◆ **Exercise**: Take the lines below from the one with "Check Point 2: [6, 157, 49, 165]" through the one with "produced by step 1.1 (52, 262)" and print only them, exactly. Don't print the pictures.

[Saved entries]

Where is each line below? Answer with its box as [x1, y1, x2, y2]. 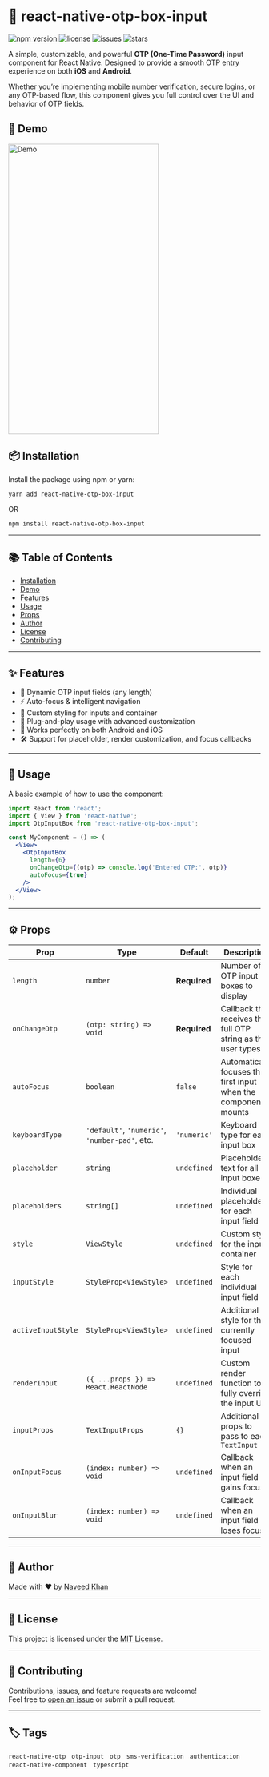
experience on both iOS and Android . [8, 66, 132, 75]
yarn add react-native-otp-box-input [8, 490, 134, 498]
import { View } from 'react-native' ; [8, 812, 138, 820]
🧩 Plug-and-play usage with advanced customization [19, 716, 195, 726]
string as [220, 1033, 254, 1044]
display [220, 991, 248, 1002]
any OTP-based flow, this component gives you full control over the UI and [8, 90, 255, 99]
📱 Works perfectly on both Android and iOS [19, 725, 163, 734]
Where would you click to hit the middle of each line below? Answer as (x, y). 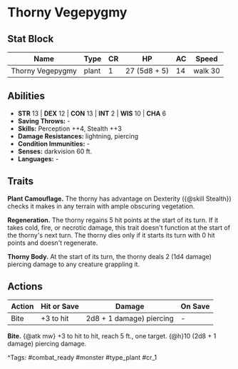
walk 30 (207, 71)
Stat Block (31, 39)
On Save (195, 306)
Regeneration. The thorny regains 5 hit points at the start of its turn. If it (113, 220)
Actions (25, 287)
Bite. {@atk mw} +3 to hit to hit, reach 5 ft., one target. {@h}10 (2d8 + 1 (112, 336)
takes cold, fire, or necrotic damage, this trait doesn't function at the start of (119, 227)
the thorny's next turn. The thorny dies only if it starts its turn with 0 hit (111, 235)
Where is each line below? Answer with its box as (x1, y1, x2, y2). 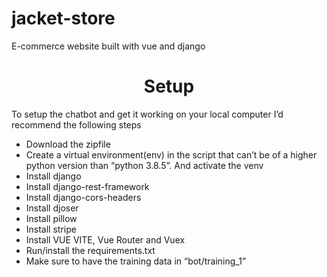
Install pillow (25, 212, 78, 224)
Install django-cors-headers (25, 191, 142, 203)
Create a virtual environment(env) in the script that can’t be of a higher (25, 148, 318, 161)
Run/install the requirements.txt (25, 244, 156, 256)
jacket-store (11, 7, 116, 30)
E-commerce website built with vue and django (11, 40, 206, 52)
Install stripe (25, 223, 77, 235)
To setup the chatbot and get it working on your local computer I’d (11, 108, 284, 120)
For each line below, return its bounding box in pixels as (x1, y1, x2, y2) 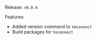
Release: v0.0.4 (5, 4, 38, 10)
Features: (5, 14, 25, 19)
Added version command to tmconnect (12, 23, 92, 29)
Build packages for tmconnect (12, 29, 74, 34)
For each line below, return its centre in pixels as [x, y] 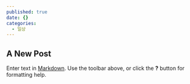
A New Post [29, 53]
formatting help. [26, 75]
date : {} [17, 18]
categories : [21, 23]
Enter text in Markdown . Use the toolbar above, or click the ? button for [95, 68]
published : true [27, 12]
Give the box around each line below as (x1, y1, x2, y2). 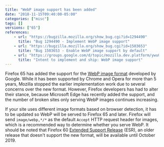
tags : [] (5, 21, 23, 26)
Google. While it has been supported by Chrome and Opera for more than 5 (5, 76, 157, 82)
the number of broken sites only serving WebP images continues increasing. (5, 97, 159, 103)
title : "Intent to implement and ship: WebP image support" (18, 57, 143, 62)
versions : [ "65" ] (5, 25, 41, 30)
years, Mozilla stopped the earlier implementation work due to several (5, 81, 145, 87)
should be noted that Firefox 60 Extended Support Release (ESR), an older (5, 127, 155, 133)
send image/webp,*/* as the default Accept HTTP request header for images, (5, 117, 159, 122)
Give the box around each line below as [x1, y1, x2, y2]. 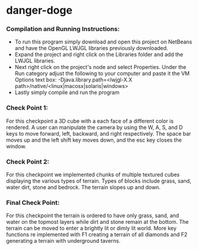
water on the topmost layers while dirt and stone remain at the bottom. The [6, 218, 189, 226]
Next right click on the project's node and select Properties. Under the [14, 64, 187, 71]
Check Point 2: [6, 157, 49, 165]
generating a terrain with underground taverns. [6, 237, 120, 245]
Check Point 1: [6, 104, 49, 112]
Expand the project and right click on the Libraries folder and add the [14, 51, 184, 58]
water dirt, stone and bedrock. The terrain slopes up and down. [6, 184, 161, 191]
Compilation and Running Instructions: [6, 25, 120, 33]
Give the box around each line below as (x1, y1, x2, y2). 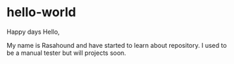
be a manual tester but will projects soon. (6, 49, 126, 57)
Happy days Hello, (6, 27, 61, 36)
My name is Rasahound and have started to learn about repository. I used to (6, 41, 227, 49)
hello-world (6, 4, 77, 20)
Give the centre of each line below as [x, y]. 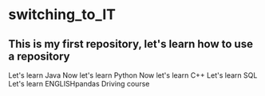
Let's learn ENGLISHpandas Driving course [79, 84]
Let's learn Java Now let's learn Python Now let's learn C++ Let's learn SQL [133, 75]
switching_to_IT [62, 15]
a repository [39, 56]
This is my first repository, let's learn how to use [131, 44]
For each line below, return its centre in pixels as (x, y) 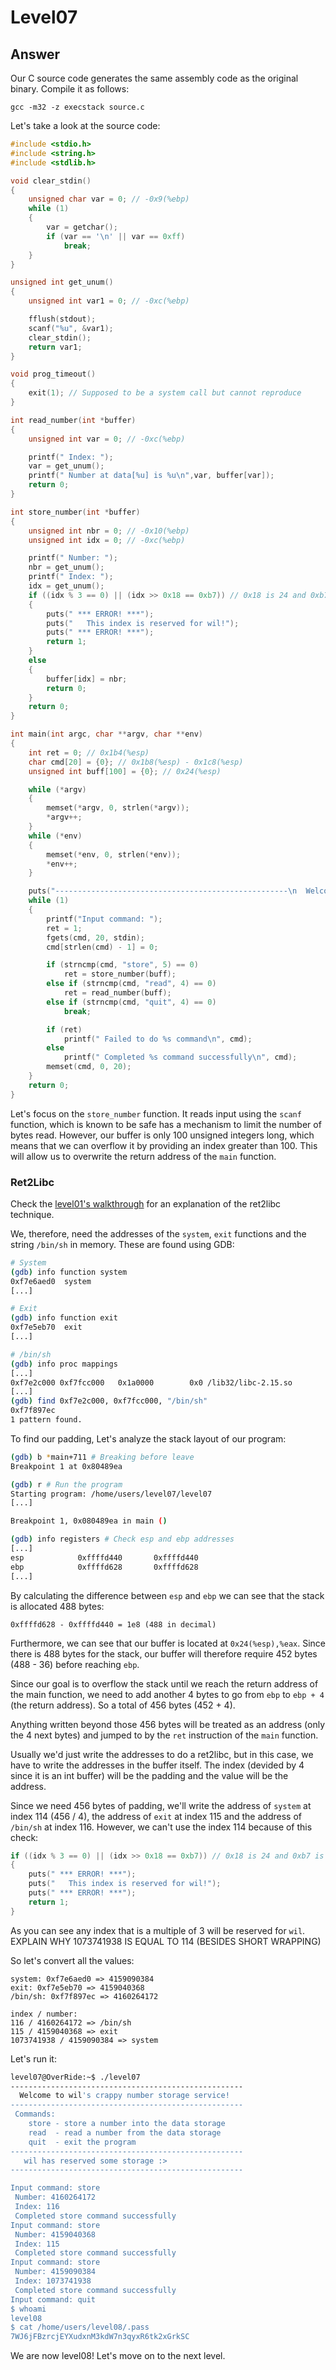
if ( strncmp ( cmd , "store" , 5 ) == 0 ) (122, 965)
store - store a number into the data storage (127, 2124)
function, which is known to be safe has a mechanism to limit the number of (166, 1124)
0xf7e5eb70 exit (46, 1327)
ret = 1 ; (64, 928)
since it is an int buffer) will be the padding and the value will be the (149, 1775)
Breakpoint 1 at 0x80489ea (66, 1466)
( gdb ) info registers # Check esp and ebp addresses (122, 1539)
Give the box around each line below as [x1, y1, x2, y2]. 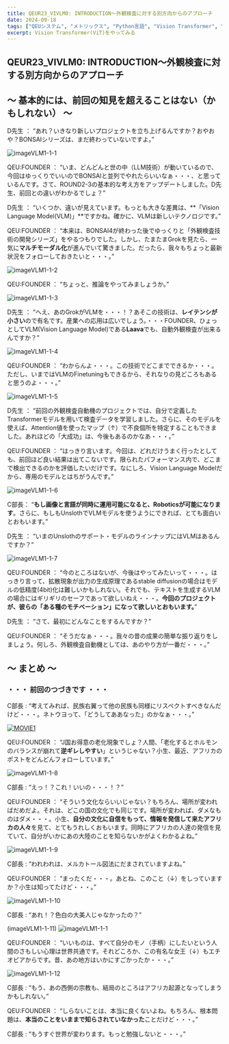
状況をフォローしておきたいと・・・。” [7, 252, 115, 260]
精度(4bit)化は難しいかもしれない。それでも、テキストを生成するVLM [25, 585, 221, 594]
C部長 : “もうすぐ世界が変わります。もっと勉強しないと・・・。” [7, 1030, 186, 1039]
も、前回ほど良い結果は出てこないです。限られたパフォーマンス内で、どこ [7, 455, 215, 463]
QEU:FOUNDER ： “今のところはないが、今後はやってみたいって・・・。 [7, 568, 212, 576]
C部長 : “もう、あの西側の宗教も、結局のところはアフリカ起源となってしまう [7, 984, 222, 992]
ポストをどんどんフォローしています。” [7, 755, 114, 764]
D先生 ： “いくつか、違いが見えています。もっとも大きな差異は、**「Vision [7, 204, 220, 212]
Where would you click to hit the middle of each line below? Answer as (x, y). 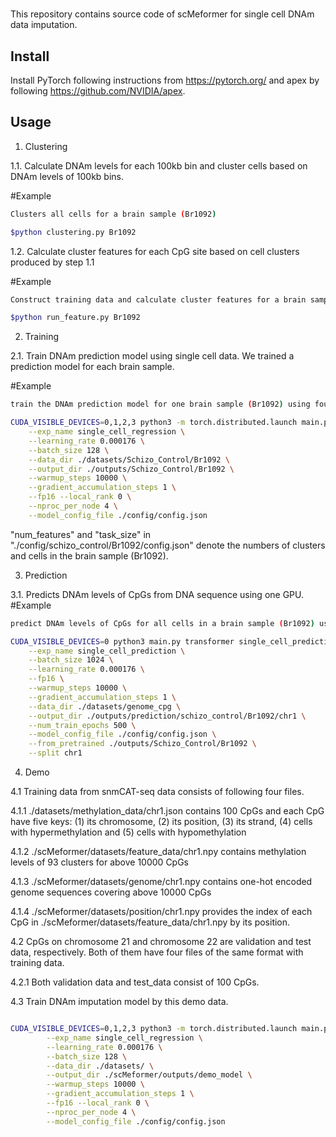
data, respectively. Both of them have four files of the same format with (157, 952)
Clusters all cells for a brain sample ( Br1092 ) (113, 214)
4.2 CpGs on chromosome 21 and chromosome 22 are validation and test (161, 942)
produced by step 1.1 (52, 262)
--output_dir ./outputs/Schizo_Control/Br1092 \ (131, 469)
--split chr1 (55, 753)
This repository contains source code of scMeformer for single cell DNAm (162, 14)
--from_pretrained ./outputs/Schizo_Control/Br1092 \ (142, 744)
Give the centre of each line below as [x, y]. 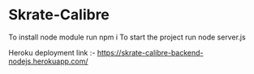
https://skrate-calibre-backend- [151, 52]
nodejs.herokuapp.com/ [48, 61]
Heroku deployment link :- [52, 52]
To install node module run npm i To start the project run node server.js [127, 37]
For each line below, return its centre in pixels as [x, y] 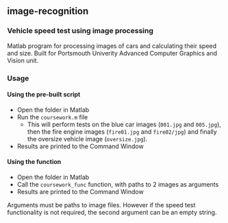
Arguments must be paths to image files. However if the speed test [101, 205]
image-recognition [48, 11]
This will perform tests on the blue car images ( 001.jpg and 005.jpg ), [124, 124]
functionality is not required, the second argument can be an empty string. [112, 213]
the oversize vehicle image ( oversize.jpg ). [87, 139]
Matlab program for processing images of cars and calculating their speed [112, 46]
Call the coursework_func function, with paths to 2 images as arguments [118, 185]
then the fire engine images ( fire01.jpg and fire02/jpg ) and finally [122, 131]
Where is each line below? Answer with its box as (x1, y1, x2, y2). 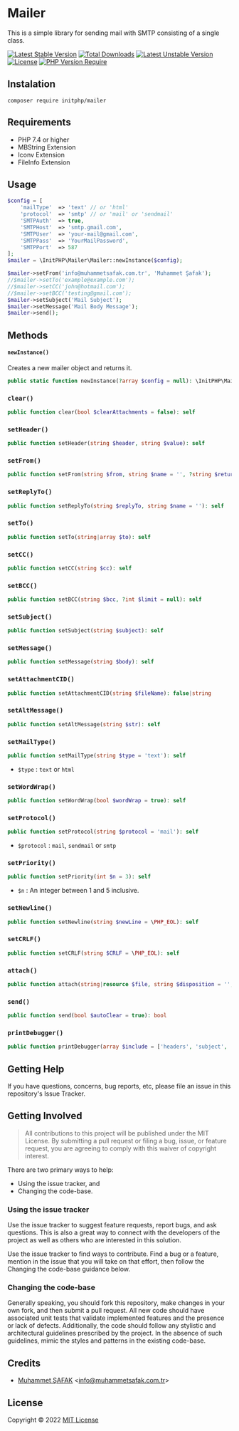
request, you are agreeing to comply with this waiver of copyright (24, 1144, 217, 1153)
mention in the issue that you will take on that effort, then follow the (7, 1257, 205, 1266)
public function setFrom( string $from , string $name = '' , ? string (7, 471, 212, 478)
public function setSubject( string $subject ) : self (7, 627, 164, 634)
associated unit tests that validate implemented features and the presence (7, 1314, 225, 1322)
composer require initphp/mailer (7, 97, 107, 104)
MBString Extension (17, 142, 76, 151)
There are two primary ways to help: (7, 1165, 114, 1174)
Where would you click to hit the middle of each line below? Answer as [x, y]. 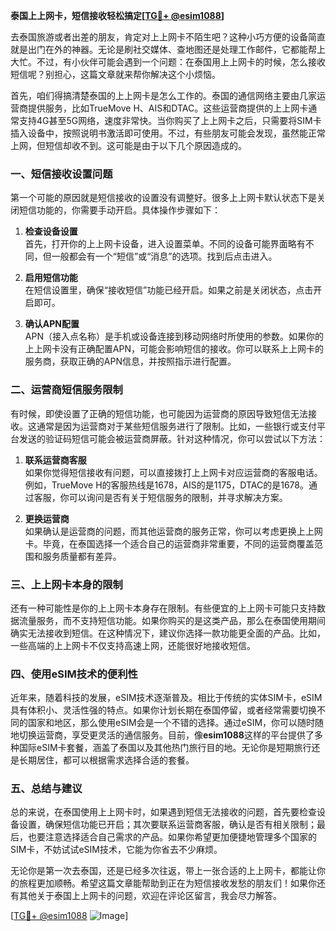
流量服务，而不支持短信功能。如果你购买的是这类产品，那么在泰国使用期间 [172, 620]
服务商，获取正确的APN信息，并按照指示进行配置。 [130, 361]
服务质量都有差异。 [82, 556]
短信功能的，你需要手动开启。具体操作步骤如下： [119, 210]
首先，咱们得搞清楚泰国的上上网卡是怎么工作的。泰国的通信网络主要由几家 [163, 95]
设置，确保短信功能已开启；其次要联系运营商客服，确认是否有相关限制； [167, 825]
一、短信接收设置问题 [61, 174]
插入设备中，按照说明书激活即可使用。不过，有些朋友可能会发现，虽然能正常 [168, 133]
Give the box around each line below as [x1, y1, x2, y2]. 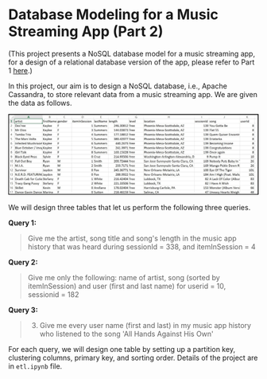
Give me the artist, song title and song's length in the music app [27, 233, 237, 243]
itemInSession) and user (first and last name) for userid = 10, [27, 281, 226, 291]
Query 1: [8, 217, 37, 228]
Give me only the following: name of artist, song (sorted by [27, 272, 220, 282]
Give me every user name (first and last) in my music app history [39, 320, 252, 330]
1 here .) [8, 65, 33, 75]
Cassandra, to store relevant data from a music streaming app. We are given [8, 89, 258, 99]
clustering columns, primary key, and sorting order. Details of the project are [8, 353, 258, 362]
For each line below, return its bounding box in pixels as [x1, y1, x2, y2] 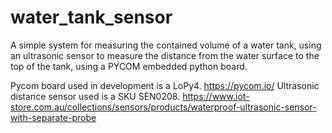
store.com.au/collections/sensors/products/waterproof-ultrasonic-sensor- [10, 101, 317, 113]
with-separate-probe [10, 111, 97, 123]
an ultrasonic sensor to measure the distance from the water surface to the [10, 49, 320, 61]
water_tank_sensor [10, 6, 173, 29]
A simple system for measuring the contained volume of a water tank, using [10, 39, 322, 51]
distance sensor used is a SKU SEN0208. [10, 90, 181, 102]
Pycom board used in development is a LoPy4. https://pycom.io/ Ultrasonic [10, 79, 320, 91]
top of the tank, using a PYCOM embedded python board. [10, 60, 248, 72]
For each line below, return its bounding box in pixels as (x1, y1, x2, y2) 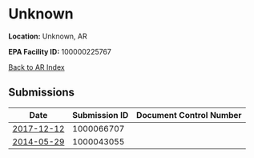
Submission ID (71, 109, 129, 120)
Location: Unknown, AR (8, 31, 87, 41)
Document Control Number (135, 109, 242, 120)
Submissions (8, 86, 75, 99)
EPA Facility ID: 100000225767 (8, 47, 112, 56)
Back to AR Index (8, 62, 66, 72)
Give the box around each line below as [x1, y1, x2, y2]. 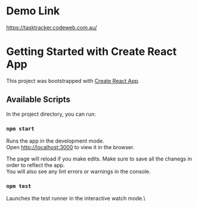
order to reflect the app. [6, 161, 65, 168]
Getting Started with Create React [6, 45, 177, 58]
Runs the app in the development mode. [6, 137, 104, 144]
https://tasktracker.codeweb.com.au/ [6, 24, 97, 31]
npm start [6, 125, 35, 132]
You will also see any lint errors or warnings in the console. [6, 168, 151, 175]
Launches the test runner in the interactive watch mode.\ [6, 195, 146, 202]
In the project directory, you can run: [6, 110, 96, 118]
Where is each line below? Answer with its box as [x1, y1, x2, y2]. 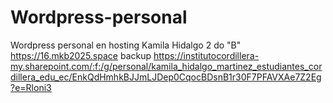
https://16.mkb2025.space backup [10, 49, 152, 61]
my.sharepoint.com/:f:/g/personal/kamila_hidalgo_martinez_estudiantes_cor [10, 60, 323, 72]
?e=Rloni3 [10, 81, 52, 93]
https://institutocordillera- [153, 49, 260, 61]
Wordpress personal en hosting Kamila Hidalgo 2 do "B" [10, 39, 242, 51]
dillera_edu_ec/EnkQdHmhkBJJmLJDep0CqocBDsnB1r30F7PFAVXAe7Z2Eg [10, 71, 322, 83]
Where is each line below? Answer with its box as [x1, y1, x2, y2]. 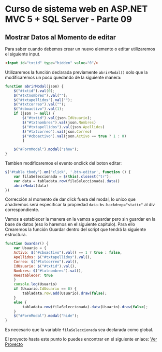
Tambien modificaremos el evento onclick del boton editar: [5, 160, 122, 166]
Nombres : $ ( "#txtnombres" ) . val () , [14, 268, 83, 273]
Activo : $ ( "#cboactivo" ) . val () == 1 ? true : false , [14, 250, 122, 255]
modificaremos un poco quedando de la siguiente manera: [5, 74, 122, 80]
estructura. [5, 232, 27, 238]
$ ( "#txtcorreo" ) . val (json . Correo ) [22, 129, 92, 134]
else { [14, 300, 27, 305]
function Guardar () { [5, 241, 49, 246]
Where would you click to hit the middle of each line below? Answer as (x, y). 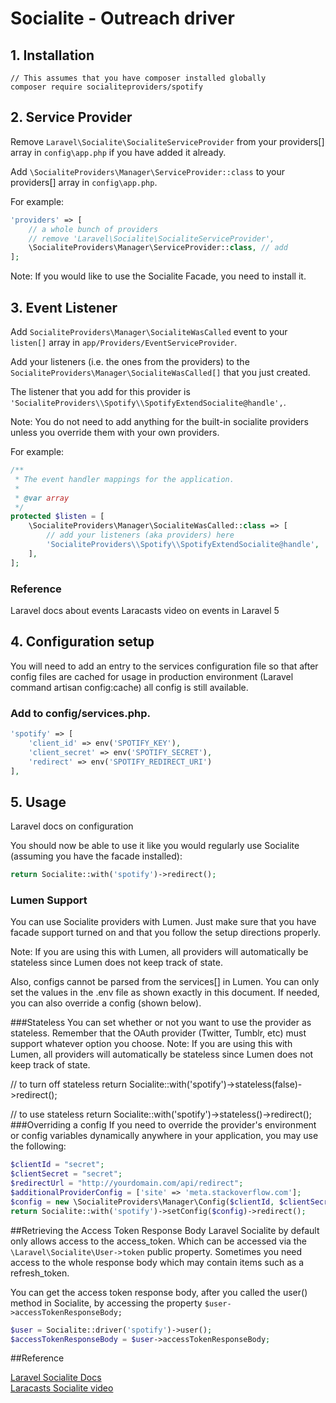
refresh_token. (40, 1273)
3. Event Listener (64, 307)
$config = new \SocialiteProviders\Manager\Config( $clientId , (142, 1202)
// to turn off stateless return (69, 1084)
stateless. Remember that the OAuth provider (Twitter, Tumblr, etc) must (158, 1033)
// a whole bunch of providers (93, 229)
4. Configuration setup (82, 642)
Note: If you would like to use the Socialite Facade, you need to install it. (158, 276)
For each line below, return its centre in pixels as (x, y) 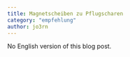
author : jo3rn (28, 26)
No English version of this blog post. (59, 47)
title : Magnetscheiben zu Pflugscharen (65, 14)
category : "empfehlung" (42, 20)
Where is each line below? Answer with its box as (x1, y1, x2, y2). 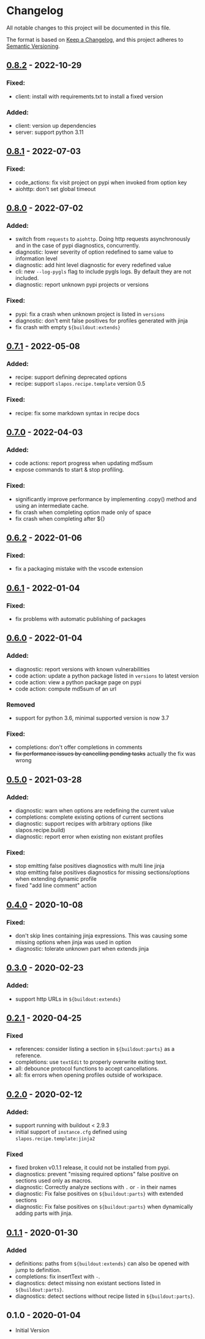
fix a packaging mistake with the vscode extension (15, 565, 143, 572)
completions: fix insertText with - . (15, 1273, 100, 1280)
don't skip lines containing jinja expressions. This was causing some (15, 932, 188, 939)
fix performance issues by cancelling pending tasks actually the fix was (15, 750, 196, 757)
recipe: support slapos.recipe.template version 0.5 (15, 380, 146, 388)
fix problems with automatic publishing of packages (15, 615, 146, 622)
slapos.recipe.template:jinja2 (15, 1136, 95, 1142)
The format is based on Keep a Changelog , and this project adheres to (6, 36, 184, 43)
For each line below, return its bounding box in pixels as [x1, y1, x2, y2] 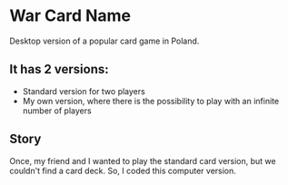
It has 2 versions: [9, 62, 109, 77]
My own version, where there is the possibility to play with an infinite [22, 95, 280, 106]
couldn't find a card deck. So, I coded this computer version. [9, 165, 236, 176]
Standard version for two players [22, 85, 145, 96]
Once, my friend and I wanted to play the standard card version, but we [9, 155, 276, 166]
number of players [22, 105, 93, 116]
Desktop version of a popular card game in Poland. [9, 35, 200, 46]
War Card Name [9, 5, 132, 26]
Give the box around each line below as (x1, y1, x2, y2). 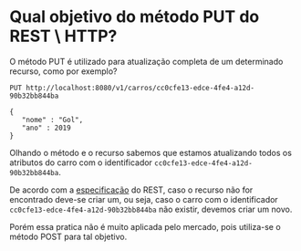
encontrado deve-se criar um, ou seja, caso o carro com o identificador (9, 193, 278, 204)
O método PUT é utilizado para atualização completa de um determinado (9, 56, 284, 67)
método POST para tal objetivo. (9, 231, 128, 242)
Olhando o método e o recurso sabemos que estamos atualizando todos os (9, 147, 292, 158)
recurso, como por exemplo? (9, 66, 118, 77)
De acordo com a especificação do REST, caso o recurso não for (9, 184, 254, 195)
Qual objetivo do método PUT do (9, 6, 260, 27)
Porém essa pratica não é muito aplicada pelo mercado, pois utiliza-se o (9, 221, 281, 232)
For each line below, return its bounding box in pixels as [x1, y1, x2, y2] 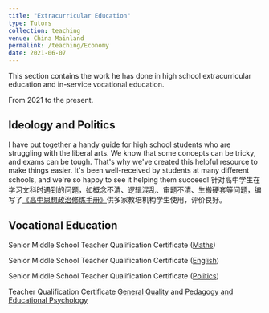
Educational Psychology [8, 295, 88, 305]
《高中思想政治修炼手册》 [22, 194, 107, 205]
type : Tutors [8, 19, 52, 27]
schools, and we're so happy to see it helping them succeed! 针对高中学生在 [8, 174, 261, 185]
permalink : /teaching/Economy [8, 42, 110, 50]
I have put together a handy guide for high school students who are [8, 140, 231, 149]
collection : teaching [8, 26, 81, 35]
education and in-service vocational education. [8, 79, 165, 89]
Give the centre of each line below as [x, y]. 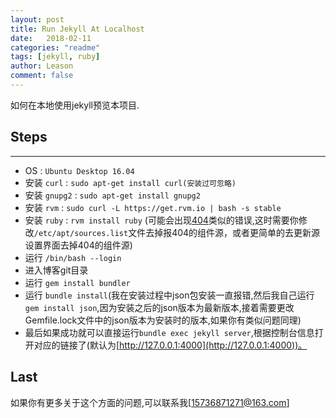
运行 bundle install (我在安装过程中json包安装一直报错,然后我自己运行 [169, 295]
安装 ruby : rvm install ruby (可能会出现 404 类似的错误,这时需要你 [161, 220]
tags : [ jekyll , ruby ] [55, 57]
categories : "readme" [55, 47]
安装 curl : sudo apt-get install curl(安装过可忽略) [130, 182]
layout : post [37, 19]
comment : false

◆ **Task solution**:
Check Point 2: [6, 157, 49, 165]
generating a terrain with underground taverns. [6, 237, 120, 245]
Check Point 1: [6, 104, 49, 112]
Expand the project and right click on the Libraries folder and add the [14, 51, 184, 58]
water dirt, stone and bedrock. The terrain slopes up and down. [6, 184, 161, 191]
Compilation and Running Instructions: [6, 25, 120, 33]
Give the box around each line below as (x1, y1, x2, y2). 
be a manual tester but will projects soon. (6, 49, 126, 57)
Happy days Hello, (6, 27, 61, 36)
My name is Rasahound and have started to learn about repository. I used to (6, 41, 227, 49)
hello-world (6, 4, 77, 20)
Give the centre of each line below as [x, y]. 
Let's learn ENGLISHpandas Driving course [79, 84]
Let's learn Java Now let's learn Python Now let's learn C++ Let's learn SQL [133, 75]
switching_to_IT [62, 15]
a repository [39, 56]
This is my first repository, let's learn how to use [131, 44]
For each line below, return its centre in pixels as (x, y) 
if ( strncmp ( cmd , "store" , 5 ) == 0 ) (122, 965)
store - store a number into the data storage (127, 2124)
function, which is known to be safe has a mechanism to limit the number of (166, 1124)
0xf7e5eb70 exit (46, 1327)
ret = 1 ; (64, 928)
since it is an int buffer) will be the padding and the value will be the (149, 1775)
Breakpoint 1 at 0x80489ea (66, 1466)
( gdb ) info registers # Check esp and ebp addresses (122, 1539)
Give the box around each line below as [x1, y1, x2, y2]. 
状況をフォローしておきたいと・・・。” [7, 252, 115, 260]
精度(4bit)化は難しいかもしれない。それでも、テキストを生成するVLM [25, 585, 221, 594]
C部長 : “もうすぐ世界が変わります。もっと勉強しないと・・・。” [7, 1030, 186, 1039]
も、前回ほど良い結果は出てこないです。限られたパフォーマンス内で、どこ [7, 455, 215, 463]
QEU:FOUNDER ： “今のところはないが、今後はやってみたいって・・・。 [7, 568, 212, 576]
C部長 : “もう、あの西側の宗教も、結局のところはアフリカ起源となってしまう [7, 984, 222, 992]
ポストをどんどんフォローしています。” [7, 755, 114, 764]
D先生 ： “いくつか、違いが見えています。もっとも大きな差異は、**「Vision [7, 204, 220, 212]
Where would you click to hit the middle of each line below? Answer as (x, y). 
data, respectively. Both of them have four files of the same format with (157, 952)
Clusters all cells for a brain sample ( Br1092 ) (113, 214)
4.2 CpGs on chromosome 21 and chromosome 22 are validation and test (161, 942)
produced by step 1.1 (52, 262)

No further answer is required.